• _Exercise_:
Using the entries that follow, please report how many lines contain the word "based", with no other words.

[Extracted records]
==================================================

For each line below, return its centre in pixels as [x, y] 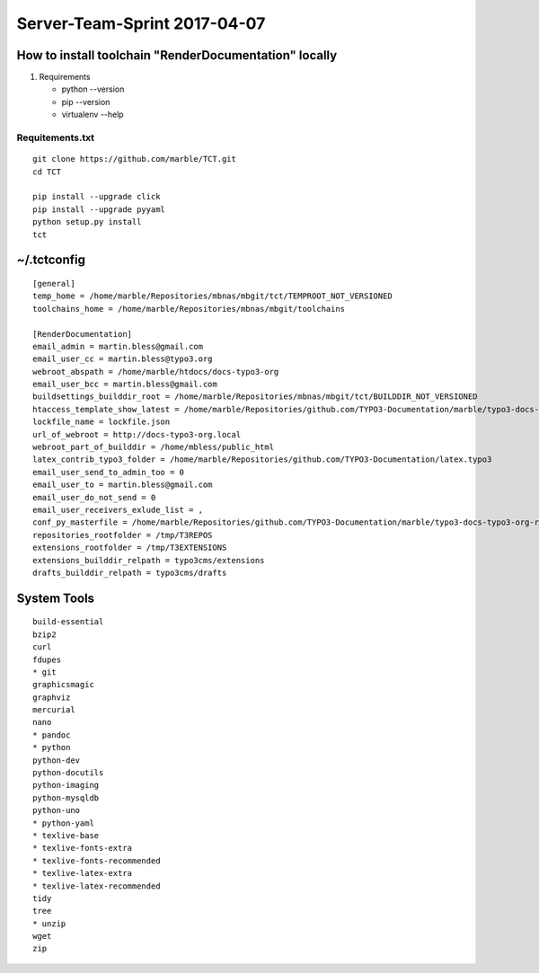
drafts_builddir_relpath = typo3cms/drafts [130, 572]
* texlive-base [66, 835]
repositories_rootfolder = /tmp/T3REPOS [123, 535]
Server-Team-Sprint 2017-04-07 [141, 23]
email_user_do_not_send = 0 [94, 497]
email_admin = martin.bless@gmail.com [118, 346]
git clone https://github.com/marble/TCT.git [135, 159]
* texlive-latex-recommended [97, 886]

==================================================

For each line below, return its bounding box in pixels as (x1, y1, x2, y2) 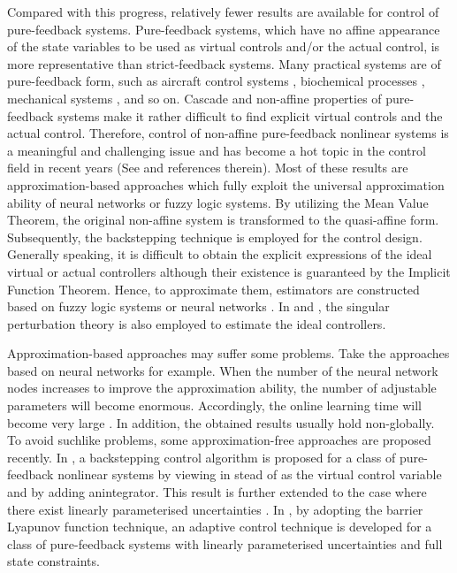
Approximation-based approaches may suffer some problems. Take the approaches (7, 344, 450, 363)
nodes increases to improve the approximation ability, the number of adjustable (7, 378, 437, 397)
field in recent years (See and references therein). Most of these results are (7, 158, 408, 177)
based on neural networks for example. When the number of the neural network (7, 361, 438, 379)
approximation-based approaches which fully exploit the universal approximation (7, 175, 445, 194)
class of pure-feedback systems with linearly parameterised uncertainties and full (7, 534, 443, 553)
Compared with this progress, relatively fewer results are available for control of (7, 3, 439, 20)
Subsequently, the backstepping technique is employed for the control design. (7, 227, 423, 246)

==================================================

• _Answer to this problem_:
3